Hautbakterien bei Mann und Frau verschieden

Forscher haben Unterschiede bei den Hautbakterien von Mann und Frau entdeckt. Vor allem in den tieferen Hautschichten unterscheiden sie sich.

Junge Frau liegt auf ihrem Mann im Bett.

Mikroorganismen – Männer und Frauen unterscheiden sich auch in den Bakterien die auf der Haut leben. Bild: © fotolia.de

Männer und Frauen unterscheiden sich wohl nicht nur durch den »kleinen« Unterschied. Auch die Bakterien, die auf unserer Haut leben, scheinen je nach Geschlecht verschieden zu sein. Ein großer Teil der Bakterien, die auf unserer Haut leben, befinden sich nicht an der Oberfläche, sondern in den tieferen Hautschichten. Das entdeckten Forscher des akademischen Krankenhauses UMC St Radboud in Nimwegen zusammen mit ihren Kollegen von NIZO Food Research in Ede und der Universität Wageningen. Auch stellten sie auffallende Unterschiede in der bakteriellen Zusammenstellung der tieferen Hautschichten bei Männern und Frauen fest. Ihre Publikation erschien in der Fachzeitschrift »Genome Biology«.

Mikroorganismen bevölkern unsere Haut

Auf unserer Haut befinden sich Milliarden von Mikroorganismen. Es sind vor allem Bakterien, aber auch Pilze, Viren oder Hefen. Sie formen zusammen mit der Oberhaut eine natürliche Barriere für Fremdkörper und Krankheitserreger. Diese Organismen sind mit bloßem Auge nicht erkennbar. Früher mussten Bakterien zuerst gezüchtet werden, um die Art bestimmen zu können. Weniger als ein Prozent der Bakterienarten ist jedoch überhaupt zu kultivieren. Technologische Entwicklungen auf dem Gebiet der DNA-Sequenzierung machen es jetzt möglich komplette Bakterienpopulationen zu analysieren, sogenannte Mikrobiom-Analysen.

Klebeband auf der Haut als Hilfsmittel

Wissenschaftler des UMC St Radboud-Krankenhauses untersuchten mit den neuen Techniken die Haut, um so die Vielfalt der Mikroorganismen zu bestimmen. »Wir haben von gesunden Testpersonen Hautproben genommen von Achsel, Innenseite des Ellenbogens, Stirn und Oberseite des Gesäßes – am unteren Rücken etwa in Gürtelhöhe«, sagt Patrick Zeeuwen, Forscher am »Nijmegen Centre for Molecular Life Sciences« (NCMLS) des UMC St Radboud-Krankenhauses und Hauptautor der Publikation.

»Darüber hinaus haben wir die bakterielle Zusammensetzung der tieferen Schichten der Oberhaut untersucht.

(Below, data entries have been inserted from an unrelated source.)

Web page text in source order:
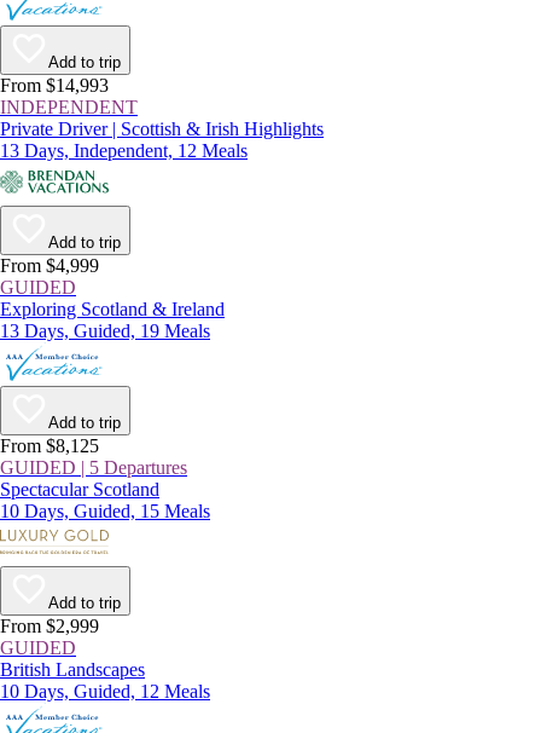
Add to trip
From $14,993
INDEPENDENT
Private Driver | Scottish & Irish Highlights
13 Days, Independent, 12 Meals
Add to trip
From $4,999
GUIDED
Exploring Scotland & Ireland
13 Days, Guided, 19 Meals
Add to trip
From $8,125
GUIDED | 5 Departures
Spectacular Scotland
10 Days, Guided, 15 Meals
Add to trip
From $2,999
GUIDED
British Landscapes
10 Days, Guided, 12 Meals
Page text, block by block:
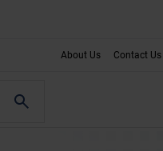
About Us Contact Us
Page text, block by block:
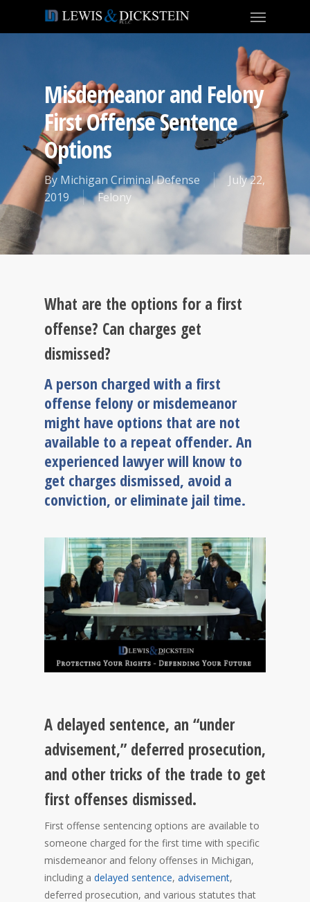
Misdemeanor and Felony
First Offense Sentence
Options
By Michigan Criminal Defense
July 22,
2019
Felony
What are the options for a first
offense? Can charges get
dismissed?
A person charged with a first
offense felony or misdemeanor
might have options that are not
available to a repeat offender. An
experienced lawyer will know to
get charges dismissed, avoid a
conviction, or eliminate jail time.
A delayed sentence, an “under
advisement,” deferred prosecution,
and other tricks of the trade to get
first offenses dismissed.
First offense sentencing options are available to
someone charged for the first time with specific
misdemeanor and felony offenses in Michigan,
including a delayed sentence, advisement,
deferred prosecution, and various statutes that
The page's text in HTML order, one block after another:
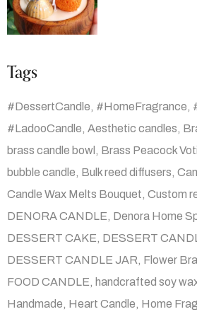
Tags
#DessertCandle #HomeFragrance
#LadooCandle Aesthetic candles
brass candle bowl
Brass Peacock
bubble candle Bulk reed diffusers
Candle Wax Melts Bouquet Custom
DENORA CANDLE Denora Home
DESSERT CAKE DESSERT
DESSERT CANDLE JAR Flower
FOOD CANDLE
handcrafted soy
Handmade Heart Candle Home
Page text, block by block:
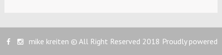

Dafür klebten wir ein Stückchen Klebeband auf die Haut und zogen es dann wieder ab. Tape-Stripping-Methode nennt man das. Das macht man etwa zwanzig bis vierzig Mal hintereinander, dann ist die gesamte Oberfläche der Haut, die tote Hornschicht, abgestreift und man gelangt zum sterilen Teil. Schmerzhaft? Das ist halb so schlimm. Es fühlt sich an wie Pflaster abreißen.« Auf diese Weise wurden die Hautbakterien von sechs Männern und sechs Frauen gesammelt, um anschließend ihre DNA zu isolieren.

Erste größere Mikrobiom-Analyse in Europa

Die Daten wurden vom NIZO Food Research in Ede und dem Centre for Molecular en Biomolecular Informatics (CMBI) des UMC St Radboud-Krankenhauses analysiert. Das geschah mithilfe von DNA-Sequenzierung; eine Methode um die Reihenfolge und den Aufbau von Genen zu bestimmen. »Mit DNA-Sequenzierung kann man alle Bakterien nachweisen«, erklärt Zeeuwen. »Es sind schon vorher Studien mit gesunden Freiwilligen durchgeführt worden, um das sogenannte Mikrobiom auf der Haut zu festzustellen, aber diese Studien gingen von einer statischen Situation aus. Das Besondere unserer Forschung ist, dass wir einen dynamischen Prozess untersucht haben, nämlich eine Schädigung der Haut und die darauf folgende Regeneration. Wir sind eine der ersten Forschungsgruppen in Europa, die diese Art von groß angelegter Mikrobiom-Analyse durchführt.« Unter Mikrobiom versteht man alle den Menschen besiedelnden Mikroorganismen.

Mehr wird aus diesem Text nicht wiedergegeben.